Calcareous soils have often more than 15% CaCO3 in the soil that may occur in various forms (powdery, nodules, crusts etc…). They are relatively widespread in the drier areas of the earth. California is notable for its young soils, that is, soils that have a relatively high level of nutrients because low rainfall means that natural productivity has not been leached out. The potential productivity of calcareous soils is high where adequate water and nutrients can be supplied. Water is the most limiting input to making California soils productive.

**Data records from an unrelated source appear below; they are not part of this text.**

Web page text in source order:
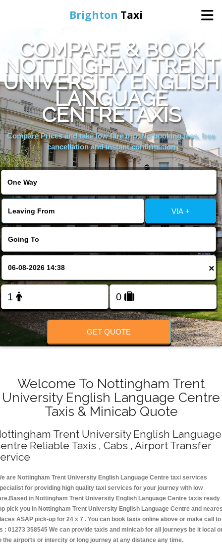
Brighton Taxi
Home
Online Booking
Services
Areas We Cover
About Us
Contact Us
Change Language
FOLLOW US
COMPARE & BOOK
NOTTINGHAM TRENT
UNIVERSITY ENGLISH
LANGUAGE
CENTRETAXIS
Compare Prices and take low fare trip, No booking fees, free
cancellation and instant confirmation
VIA +
×
GET QUOTE
Welcome To Nottingham Trent
University English Language Centre
Taxis & Minicab Quote
Trent University English Language
Reliable Taxis , Cabs , Airport Transfer
are Nottingham Trent University English Language Centre taxi services
for providing high quality taxi services for your journey with low
in Nottingham Trent University English Language Centre taxis ready
pick you in Nottingham Trent University English Language Centre and
ASAP pick-up for 24 x 7 . You can book taxis online above or make call to
: 01273 358545 We can provide taxis and minicab for all journeys be it local
the airports or intercity or long journey at any distance any time.
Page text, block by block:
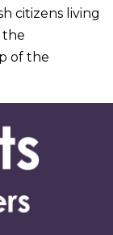
citizens living
the
of the
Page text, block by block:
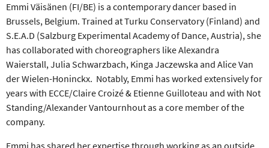
Emmi Väisänen (FI/BE) is a contemporary dancer based in
Brussels, Belgium. Trained at Turku Conservatory (Finland) and
S.E.A.D (Salzburg Experimental Academy of Dance, Austria), she
has collaborated with choreographers like Alexandra
Waierstall, Julia Schwarzbach, Kinga Jaczewska and Alice Van
der Wielen-Honinckx. Notably, Emmi has worked extensively for
years with ECCE/Claire Croizé & Etienne Guilloteau and with Not
Standing/Alexander Vantournhout as a core member of the
company.
Emmi has shared her expertise through working as an outside
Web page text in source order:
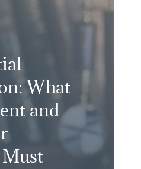
What
and
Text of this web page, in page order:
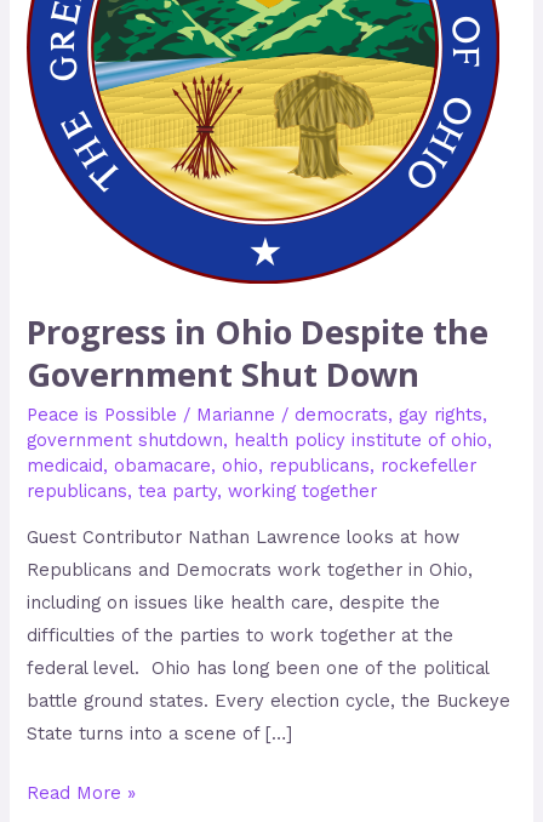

The high pH associated with these soils, though, is not the level of calcium present. It is the carbonate in the soil or the bicarbonate associated with the waters found in those soils which controls the pH. The high pH then controls the availability of iron, zinc, manganese and copper. These nutrients need to be added as foliars or soil applied, or better yet, the soil pH needs to be dropped to around 7 to make these nutrients available.
Recently someone asked if replacing the calcium with potassium would change the pH. No, it won't. The carbonate needs to be removed. Calling it a calcareous soil confuses people about what caused the high pH. The carbonate or bicarbonate needs to be removed with acidification, it turning it into CO2 gas. This is done with urea sulfuric acid or sulfuric or sulfurous acid. There are actually magnesium dominated soils in the San Luis Obispo area that have high pHs due to carbonates. They are carbonateceous.